GREENSBORO, N.C. — The International Civil Rights Center & Museum will host ‘The Moment, The Music, The Movement,’ honoring the 50th anniversary of the desegregation of the F.W. Woolworth lunch counter. The celebration will be held at the Empire Room and the Museum located in downtown Greensboro from 1 p.m. to 6 p.m. on July 25. Six months after the Greensboro sit-ins commenced, the store’s lunch counter was successfully integrated on July 25, 1960.

The Museum will honor four former F.W. Woolworth employees — Geneva Tisdale, Susie Morrison, Anetha Jones and Charles Bess. They were selected on July 25, 1960 by store manager Clarence “Curly” Harris to be the first African American customers served at the store’s lunch counter. By the end of that same week, more than 300 African Americans would be served at the Greensboro F.W. Woolworth lunch counter.

The Museum will also pay tribute to other F.W. Woolworth employees including Ima Edwards and Robert Moore who worked at the famous “five and dime” store during the landmark protests. Participants from the Greensboro sit-ins and those who protested at segregated eating facilities across the Triad are also invited.

“It is important that we remember the accomplishments achieved on this day,” said Museum Chairman and Co-founder Melvin “Skip” Alston. “We want to honor these individuals who played such an important and historic role in the sit-in story. This commemoration will honor them and their families.”

The afternoon will feature two main activities at the Empire Room: “A Civil Rights Ecumenical Service” and “Jubilee 2010.” Admission to the event is free. The Museum will also be open for tours of its exhibitions. General admission fees will apply for Museum tours.

A Civil Rights Ecumenical Service – 1 p.m. to 3 p.m.
The day will begin with “A Civil Rights Ecumenical Service,” as an assembly of clergy offers prayers for the Museum’s continued growth and development, as well as the nation’s progress and world peace. Vocalists and instrumentalists will also provide sacred musical selections along with songs identified with the civil rights movement. During the program, sit-in participants and former F.W. Woolworth employees will be acknowledged for their actions.

Jubilee 2010 – 3 p.m. to 6 p.m.
The afternoon will conclude with musical highlights from the movement and songs from other eras conveying the spirit of resistance, love of liberty and commitment to social change. The lineup is set to feature Boston’s House of Jazz All-Stars, the Destiny Brothers and R&B recording artist Shanna, among others.

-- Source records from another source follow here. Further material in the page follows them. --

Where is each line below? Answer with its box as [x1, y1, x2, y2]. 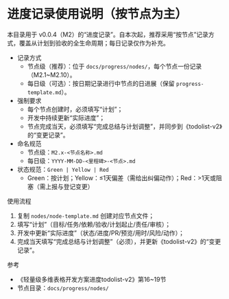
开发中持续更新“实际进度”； [27, 113, 105, 122]
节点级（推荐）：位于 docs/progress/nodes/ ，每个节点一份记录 [27, 62, 202, 70]
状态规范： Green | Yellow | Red [16, 165, 109, 173]
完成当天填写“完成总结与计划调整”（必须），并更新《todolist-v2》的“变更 [16, 237, 221, 245]
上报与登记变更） [45, 182, 94, 190]
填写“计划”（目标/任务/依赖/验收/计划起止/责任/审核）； [16, 220, 171, 228]
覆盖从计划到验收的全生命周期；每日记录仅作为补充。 [19, 38, 169, 47]
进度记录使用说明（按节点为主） [7, 6, 188, 22]
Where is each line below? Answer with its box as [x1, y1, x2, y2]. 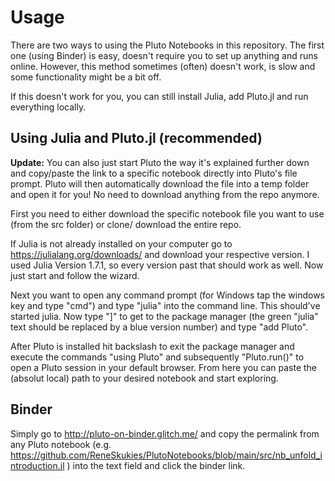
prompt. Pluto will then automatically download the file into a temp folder [10, 177, 310, 190]
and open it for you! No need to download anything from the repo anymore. [10, 188, 320, 200]
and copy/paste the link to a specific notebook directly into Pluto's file [10, 167, 298, 179]
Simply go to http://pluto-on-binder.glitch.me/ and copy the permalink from [10, 427, 320, 440]
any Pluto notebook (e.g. [10, 438, 112, 450]
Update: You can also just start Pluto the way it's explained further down [10, 156, 310, 168]
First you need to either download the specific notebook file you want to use [10, 207, 325, 220]
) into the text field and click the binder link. [66, 459, 246, 471]
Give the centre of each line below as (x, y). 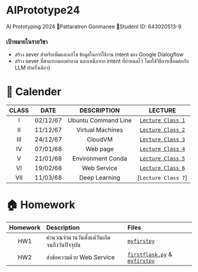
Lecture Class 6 (162, 168)
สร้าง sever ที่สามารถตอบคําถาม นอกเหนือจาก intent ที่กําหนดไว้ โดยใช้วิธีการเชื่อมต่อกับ (102, 61)
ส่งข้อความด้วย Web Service (80, 257)
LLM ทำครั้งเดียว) (32, 68)
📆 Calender (34, 92)
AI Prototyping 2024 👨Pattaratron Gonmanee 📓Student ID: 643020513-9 (94, 26)
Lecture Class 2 (162, 130)
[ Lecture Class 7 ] (162, 178)
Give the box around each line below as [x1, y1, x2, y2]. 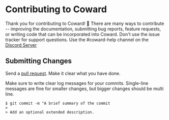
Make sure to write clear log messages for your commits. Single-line [5, 80, 149, 86]
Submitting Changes [5, 57, 72, 66]
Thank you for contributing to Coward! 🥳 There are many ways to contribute [5, 20, 164, 26]
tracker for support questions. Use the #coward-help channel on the [5, 37, 149, 43]
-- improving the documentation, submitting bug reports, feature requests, [5, 25, 161, 32]
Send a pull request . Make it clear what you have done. [5, 70, 121, 76]
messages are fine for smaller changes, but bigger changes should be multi [5, 85, 164, 92]
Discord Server [5, 42, 37, 48]

The sit-in movement began at the Greensboro lunch counter on Feb. 1, 1960. Led by the Greensboro Four - Franklin McCain, Joseph McNeil, Ezell Blair (Jibreel Khazan) and David Richmond - it launched a movement that spread across 54 cities in nine states in six weeks.

“If the cold kept you away from the grand opening on February 1, don’t let the heat keep you away from experiencing what a taste of freedom was like on July 25th,” said Alston.